**WHAT TO PRODUCE:** A word-for-word copy of every entry below is required; the images do not belong in it.

Records from a collection
━━━━━━━━━━━━━━━━━━━━

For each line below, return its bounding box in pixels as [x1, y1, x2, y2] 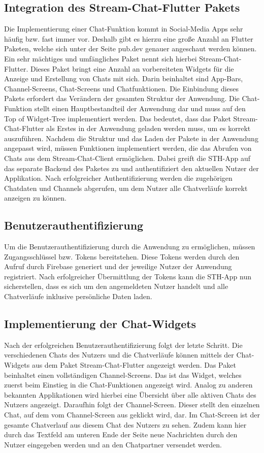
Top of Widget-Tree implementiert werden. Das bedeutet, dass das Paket [4, 113, 231, 123]
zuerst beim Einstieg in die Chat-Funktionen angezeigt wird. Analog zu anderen [4, 379, 253, 390]
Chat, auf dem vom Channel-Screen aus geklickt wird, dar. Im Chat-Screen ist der [4, 409, 260, 420]
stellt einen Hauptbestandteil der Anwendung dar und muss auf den [34, 103, 246, 113]
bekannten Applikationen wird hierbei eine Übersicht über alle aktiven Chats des [4, 389, 256, 400]
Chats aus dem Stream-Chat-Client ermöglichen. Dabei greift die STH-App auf [4, 152, 251, 163]
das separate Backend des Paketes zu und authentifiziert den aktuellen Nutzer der [4, 163, 259, 173]
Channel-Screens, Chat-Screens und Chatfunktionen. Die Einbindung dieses [4, 83, 239, 93]

━━━━━━━━━━━━━━━━━━━━

**RESULT OF THIS EXERCISE:**
For each line below, return its bounding box in pixels as [x1, y1, x2, y2] 
Top of Widget-Tree implementiert werden. Das bedeutet, dass das Paket [4, 113, 231, 123]
zuerst beim Einstieg in die Chat-Funktionen angezeigt wird. Analog zu anderen [4, 379, 253, 390]
Chat, auf dem vom Channel-Screen aus geklickt wird, dar. Im Chat-Screen ist der [4, 409, 260, 420]
stellt einen Hauptbestandteil der Anwendung dar und muss auf den [34, 103, 246, 113]
bekannten Applikationen wird hierbei eine Übersicht über alle aktiven Chats des [4, 389, 256, 400]
Chats aus dem Stream-Chat-Client ermöglichen. Dabei greift die STH-App auf [4, 152, 251, 163]
das separate Backend des Paketes zu und authentifiziert den aktuellen Nutzer der [4, 163, 259, 173]
Channel-Screens, Chat-Screens und Chatfunktionen. Die Einbindung dieses [4, 83, 239, 93]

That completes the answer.